Monterey Park translates its outreach material in-house. Based on the staff member’s salary and the amount of time spent translating materials, Monterey Park pays less than $150 a year for translation services. This equals about $75 for a trilingual, 3-panel, 8˝ by 11-inch brochure. Professional translators charge approximately $300 per 8˝-inch page.

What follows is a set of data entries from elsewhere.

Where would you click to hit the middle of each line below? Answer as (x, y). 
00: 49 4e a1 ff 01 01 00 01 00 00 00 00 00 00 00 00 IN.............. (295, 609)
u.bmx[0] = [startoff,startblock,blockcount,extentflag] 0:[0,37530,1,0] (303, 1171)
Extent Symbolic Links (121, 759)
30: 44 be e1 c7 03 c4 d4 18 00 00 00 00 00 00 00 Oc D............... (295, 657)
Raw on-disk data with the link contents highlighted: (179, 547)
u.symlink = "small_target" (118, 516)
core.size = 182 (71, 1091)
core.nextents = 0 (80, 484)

Table: 1990 Demographics of Monterey Park, California (Source: 1990 U.S. Census)

Population 65,526
  • White
7,129
  • Black
330
  • Asian or Pacific Islander
34,022
  • American Indian, Eskimo, or Aleut
104
  • Hispanic origin
19,031
  • Other
122
  • Persons above 65 years of age
8,375
Median family income $36,808
Families below the poverty level 13%
Language spoken  
Persons 5 years and over 57,022
Speak a language other than English 41,630
Spanish speaking 22%
Asian or Pacific Islander speaking 49%
Do not speak English "very well" 24,665

To translate English into Chinese, an in-house staff member translates materials and then uses a specialized “off-the-shelf” program to typeset Chinese characters. The city manually translates English to Spanish and uses a standard word processing program to typeset the letters. Most word processing programs can produce the additional letters and symbols needed for word processing in Spanish.

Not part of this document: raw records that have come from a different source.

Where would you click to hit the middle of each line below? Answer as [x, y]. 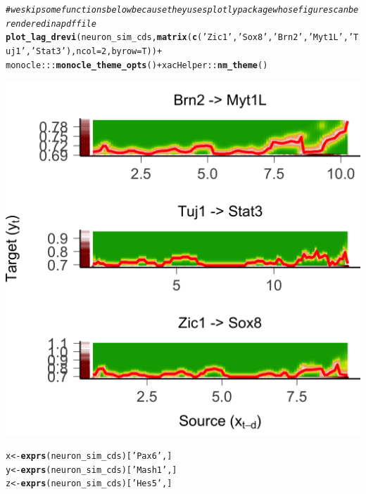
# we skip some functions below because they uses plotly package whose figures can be [182, 10]
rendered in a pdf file [51, 24]
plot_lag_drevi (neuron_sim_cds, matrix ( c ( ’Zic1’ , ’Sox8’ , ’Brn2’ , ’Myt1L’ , [177, 38]
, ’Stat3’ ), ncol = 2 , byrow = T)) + [94, 51]
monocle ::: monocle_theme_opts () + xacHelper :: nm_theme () [137, 65]

Informal agreements between departments allow the use of bilingual staff to translate and typeset bilingual outreach material. Although the city pays bilingual staff more, it limits its need to hire a specialized multilingual staff member to translate recycling outreach materials.

Funding Mechanisms

Monterey Park pays for its recycling outreach from its portion of money received from the sale of curbside recyclables, which is approximately $20,000 per year. With such a low budget, the city cannot afford to hire outreach staff to focus on diverse neighborhoods. Nor can the community always afford to have multilingual outreach materials professionally produced. Instead, the community uses alternative methods to fund production of its diversity outreach materials.

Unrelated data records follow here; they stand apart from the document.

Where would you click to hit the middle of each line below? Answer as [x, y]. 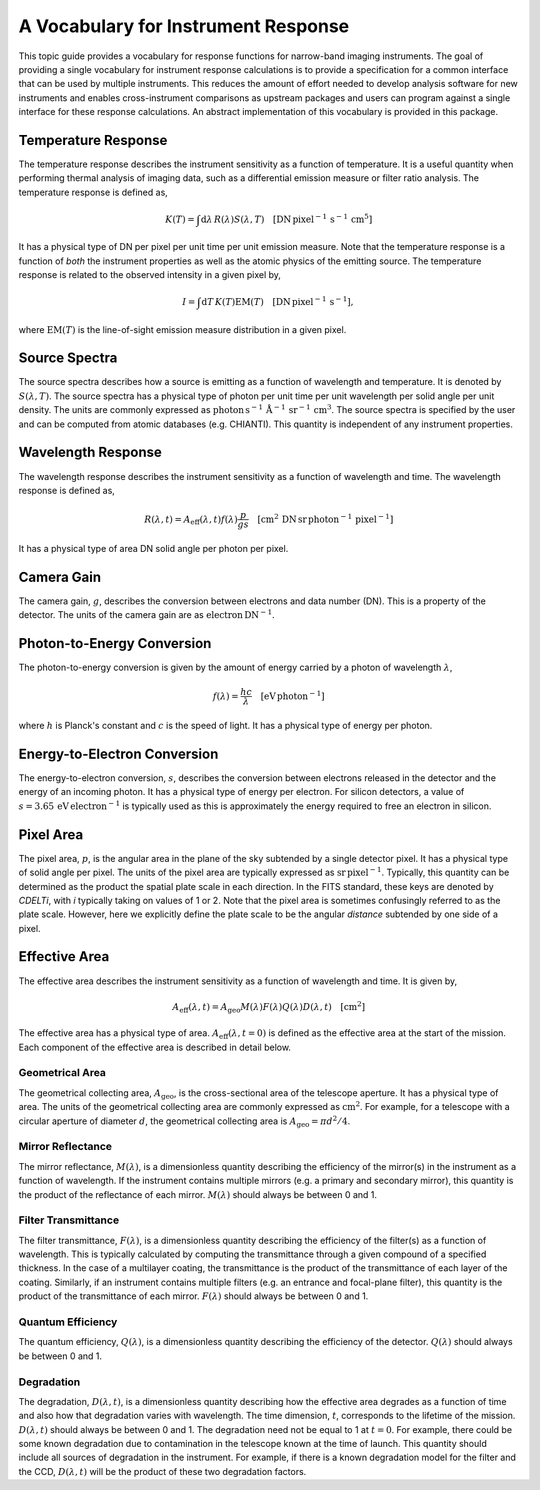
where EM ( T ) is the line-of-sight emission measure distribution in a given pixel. [182, 329]
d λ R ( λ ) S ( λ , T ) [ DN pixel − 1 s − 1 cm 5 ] [286, 218]
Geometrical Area [62, 1073]
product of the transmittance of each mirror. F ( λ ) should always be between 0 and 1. [193, 1296]
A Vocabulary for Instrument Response [184, 26]
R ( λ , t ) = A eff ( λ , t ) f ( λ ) [191, 520]
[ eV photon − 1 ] [292, 695]
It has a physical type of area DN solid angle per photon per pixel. [153, 548]

For instance, it requires its exclusive residential waste hauler to pay the costs of multilingual literature produced at the startup of new programs (curbside recycling and yard waste recycling). Monterey Park uses in-house staff to translate outreach materials into different languages. The city has also received grants from various organizations to supplement the costs of multilingual outreach. The city has received grants from the League of California Cities, NAPCOR, and the CIWMB.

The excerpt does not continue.